> **Your assignment**
Read through the data, and wherever a line holds the word "study", write that line out.

Dataset entries
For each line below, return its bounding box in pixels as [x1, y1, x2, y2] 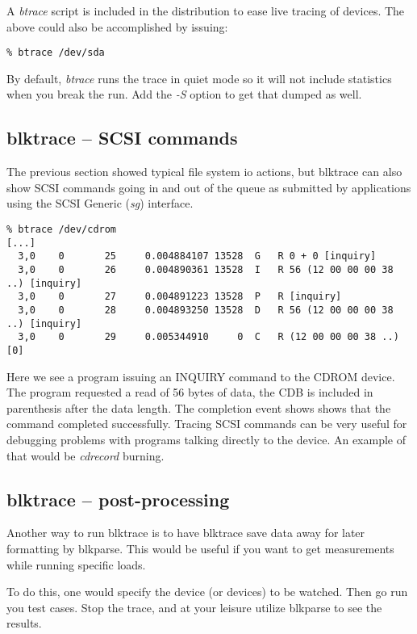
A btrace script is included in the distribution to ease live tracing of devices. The [6, 2, 405, 19]
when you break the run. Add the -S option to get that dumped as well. [6, 86, 362, 103]
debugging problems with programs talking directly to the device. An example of [6, 430, 406, 447]
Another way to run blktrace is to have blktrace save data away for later [6, 524, 365, 541]
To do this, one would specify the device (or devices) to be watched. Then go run [6, 583, 408, 600]
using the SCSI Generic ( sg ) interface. [6, 195, 194, 212]
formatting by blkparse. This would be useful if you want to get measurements [6, 540, 394, 556]
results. [6, 615, 42, 632]
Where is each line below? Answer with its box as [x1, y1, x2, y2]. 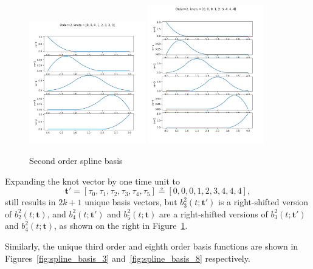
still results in [5, 196, 56, 208]
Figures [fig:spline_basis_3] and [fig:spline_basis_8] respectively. [5, 251, 250, 264]
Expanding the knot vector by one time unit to [5, 174, 181, 187]
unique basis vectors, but [84, 196, 177, 208]
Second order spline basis [29, 154, 123, 167]
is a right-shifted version [218, 196, 309, 208]
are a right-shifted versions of [159, 207, 268, 220]
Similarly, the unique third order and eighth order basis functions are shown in [5, 240, 298, 253]
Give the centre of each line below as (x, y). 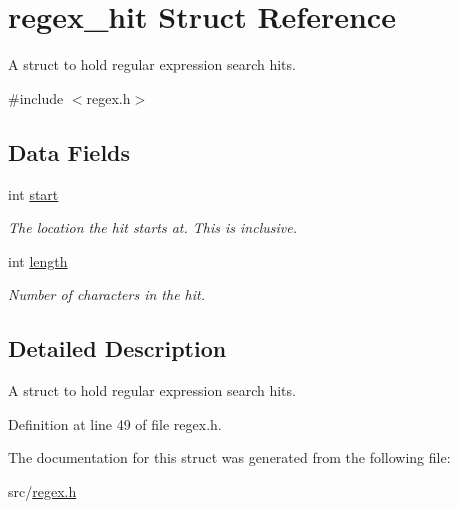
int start (33, 193)
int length (38, 260)
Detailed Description (117, 348)
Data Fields (69, 151)
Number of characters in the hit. (107, 294)
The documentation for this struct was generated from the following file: (229, 457)
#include (36, 97)
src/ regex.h (42, 490)
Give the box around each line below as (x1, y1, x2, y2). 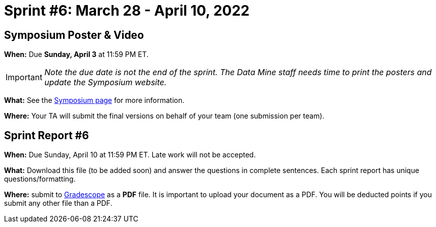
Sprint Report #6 (4, 129, 89, 142)
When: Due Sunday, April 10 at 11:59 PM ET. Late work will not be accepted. (4, 150, 256, 159)
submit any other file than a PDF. (4, 199, 113, 208)
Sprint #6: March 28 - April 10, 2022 (4, 2, 250, 19)
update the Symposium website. (44, 77, 167, 88)
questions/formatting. (4, 175, 76, 184)
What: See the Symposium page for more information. (4, 96, 185, 105)
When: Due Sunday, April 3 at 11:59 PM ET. (4, 50, 149, 59)
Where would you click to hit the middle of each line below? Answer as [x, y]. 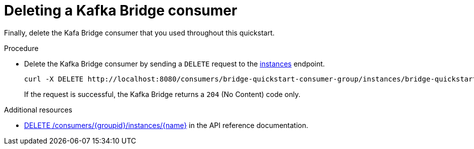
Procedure [21, 48]
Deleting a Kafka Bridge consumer [121, 10]
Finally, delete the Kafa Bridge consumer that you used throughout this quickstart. [139, 32]
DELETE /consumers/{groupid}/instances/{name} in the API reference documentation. [166, 125]
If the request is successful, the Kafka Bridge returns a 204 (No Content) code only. [162, 94]
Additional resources [38, 109]
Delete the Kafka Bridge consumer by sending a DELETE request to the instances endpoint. [174, 63]
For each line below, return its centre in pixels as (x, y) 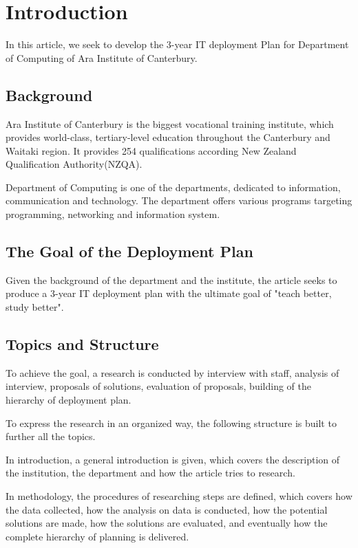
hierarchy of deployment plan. (69, 400)
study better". (35, 307)
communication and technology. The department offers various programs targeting (179, 200)
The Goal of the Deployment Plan (129, 251)
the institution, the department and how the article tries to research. (150, 473)
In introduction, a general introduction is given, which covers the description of (173, 459)
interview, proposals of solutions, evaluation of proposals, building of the (158, 386)
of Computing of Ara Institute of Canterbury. (102, 57)
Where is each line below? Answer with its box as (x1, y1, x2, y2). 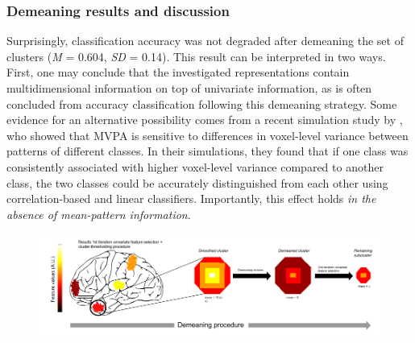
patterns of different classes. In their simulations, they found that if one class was (6, 143, 409, 159)
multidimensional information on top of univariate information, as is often (6, 80, 372, 96)
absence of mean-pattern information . (6, 205, 191, 222)
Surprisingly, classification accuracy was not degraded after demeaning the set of (6, 32, 404, 49)
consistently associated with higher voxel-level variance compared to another (6, 158, 384, 175)
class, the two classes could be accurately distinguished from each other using (6, 174, 388, 191)
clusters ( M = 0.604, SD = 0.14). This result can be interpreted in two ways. (6, 48, 386, 64)
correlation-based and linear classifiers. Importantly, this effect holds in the (6, 190, 376, 207)
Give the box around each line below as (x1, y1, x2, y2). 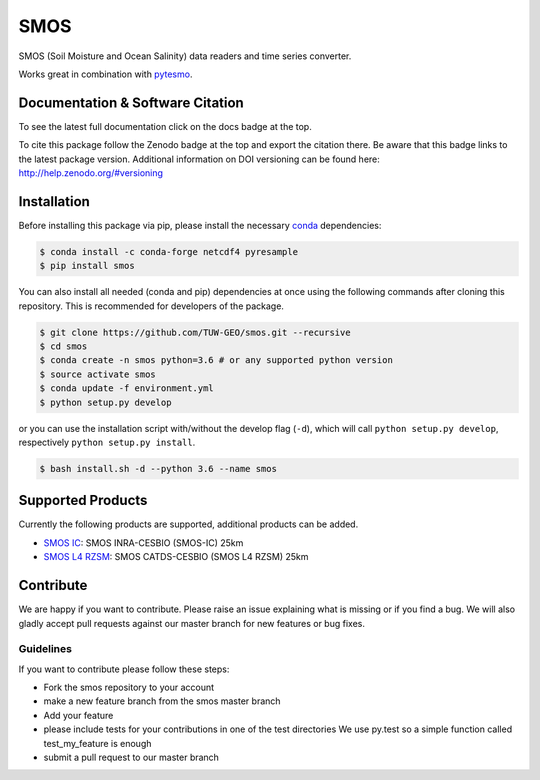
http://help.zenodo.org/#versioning (18, 167, 164, 179)
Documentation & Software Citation (18, 94, 244, 111)
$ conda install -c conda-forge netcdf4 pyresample (39, 246, 299, 257)
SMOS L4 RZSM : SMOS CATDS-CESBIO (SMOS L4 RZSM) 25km (43, 551, 309, 563)
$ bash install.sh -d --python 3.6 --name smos (39, 463, 277, 474)
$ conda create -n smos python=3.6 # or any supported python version (39, 355, 394, 366)
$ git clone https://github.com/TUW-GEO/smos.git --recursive (39, 326, 351, 338)
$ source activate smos (39, 368, 157, 380)
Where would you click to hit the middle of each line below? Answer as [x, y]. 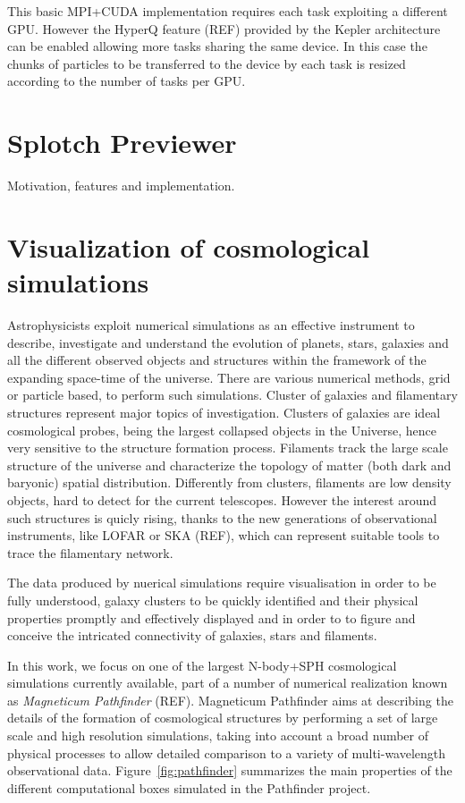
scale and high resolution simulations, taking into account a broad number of [218, 735]
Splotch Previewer [122, 143]
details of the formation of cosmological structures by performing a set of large [223, 718]
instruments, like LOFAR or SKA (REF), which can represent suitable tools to [224, 535]
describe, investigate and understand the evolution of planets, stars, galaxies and [228, 342]
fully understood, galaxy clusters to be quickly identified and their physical [213, 600]
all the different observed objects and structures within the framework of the [217, 360]
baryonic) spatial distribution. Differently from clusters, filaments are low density [229, 482]
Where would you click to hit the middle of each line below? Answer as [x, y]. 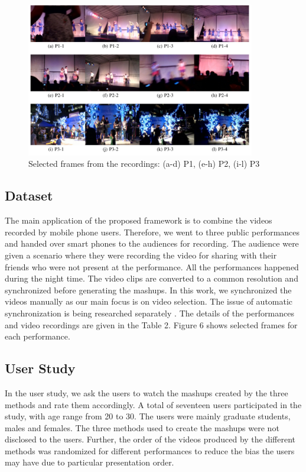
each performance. [38, 336]
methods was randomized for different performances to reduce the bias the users [150, 450]
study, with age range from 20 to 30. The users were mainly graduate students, [148, 416]
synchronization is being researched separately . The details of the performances [149, 313]
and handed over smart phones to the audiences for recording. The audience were [152, 243]
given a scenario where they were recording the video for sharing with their [141, 255]
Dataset [29, 195]
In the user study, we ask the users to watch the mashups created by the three [147, 392]
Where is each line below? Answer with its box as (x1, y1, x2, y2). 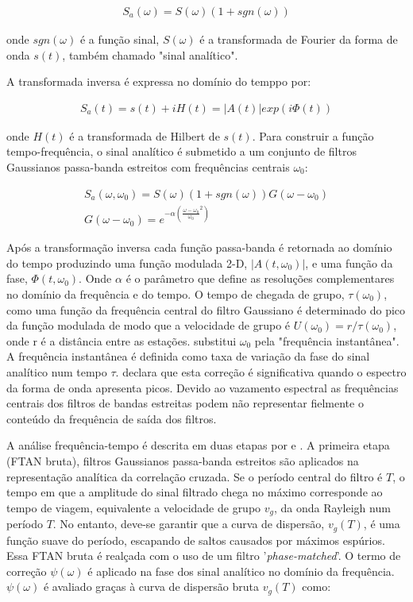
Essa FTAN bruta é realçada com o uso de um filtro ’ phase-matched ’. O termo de (6, 547, 401, 564)
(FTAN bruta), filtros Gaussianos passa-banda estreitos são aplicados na (6, 452, 359, 469)
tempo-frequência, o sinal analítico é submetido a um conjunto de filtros (6, 143, 357, 160)
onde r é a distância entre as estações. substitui (6, 332, 237, 349)
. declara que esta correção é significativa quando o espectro (115, 363, 407, 380)
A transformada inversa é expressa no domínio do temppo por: (6, 73, 311, 90)
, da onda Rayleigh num (274, 499, 391, 515)
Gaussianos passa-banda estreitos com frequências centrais (6, 159, 290, 176)
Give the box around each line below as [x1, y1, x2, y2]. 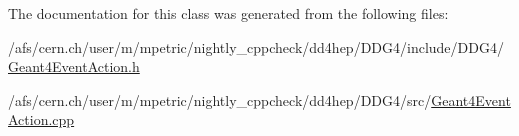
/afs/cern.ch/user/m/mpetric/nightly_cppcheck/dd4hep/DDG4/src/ [8, 89, 432, 110]
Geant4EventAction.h [8, 56, 140, 77]
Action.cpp [8, 109, 75, 130]
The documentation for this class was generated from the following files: [8, 3, 449, 23]
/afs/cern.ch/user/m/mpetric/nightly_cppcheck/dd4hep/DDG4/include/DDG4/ [8, 36, 504, 57]
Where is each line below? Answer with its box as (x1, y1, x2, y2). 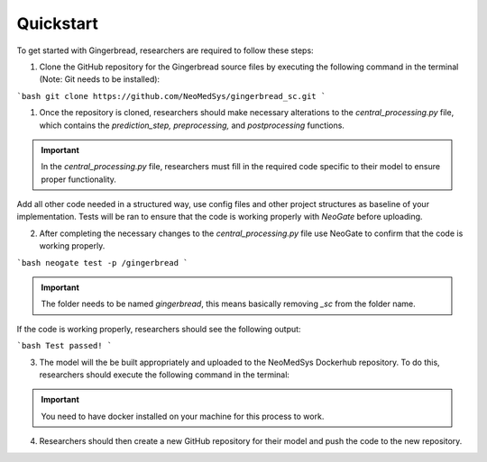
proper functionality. (41, 174, 117, 185)
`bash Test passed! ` (16, 340, 113, 351)
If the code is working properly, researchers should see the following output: (16, 323, 301, 334)
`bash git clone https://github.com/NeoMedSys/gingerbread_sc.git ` (16, 91, 326, 101)
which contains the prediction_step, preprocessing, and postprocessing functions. (39, 120, 345, 131)
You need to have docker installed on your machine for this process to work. (41, 411, 325, 421)
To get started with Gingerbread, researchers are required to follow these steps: (16, 45, 315, 56)
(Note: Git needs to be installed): (39, 74, 161, 85)
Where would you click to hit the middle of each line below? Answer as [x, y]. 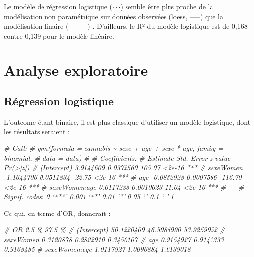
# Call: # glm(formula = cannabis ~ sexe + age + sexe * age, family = [114, 148]
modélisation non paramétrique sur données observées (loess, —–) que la [114, 16]
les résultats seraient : [37, 131]
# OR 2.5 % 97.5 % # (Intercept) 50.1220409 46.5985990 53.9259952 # [115, 230]
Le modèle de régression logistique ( [58, 6]
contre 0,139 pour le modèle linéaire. [59, 35]
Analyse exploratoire [76, 69]
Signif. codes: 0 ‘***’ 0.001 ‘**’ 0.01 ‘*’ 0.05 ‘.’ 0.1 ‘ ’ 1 [89, 196]

> **Written answer**
study better". (35, 307)
study, with age range from 20 to 30. The users were mainly graduate students, [148, 416]
In the user study, we ask the users to watch the mashups created by the three [147, 392]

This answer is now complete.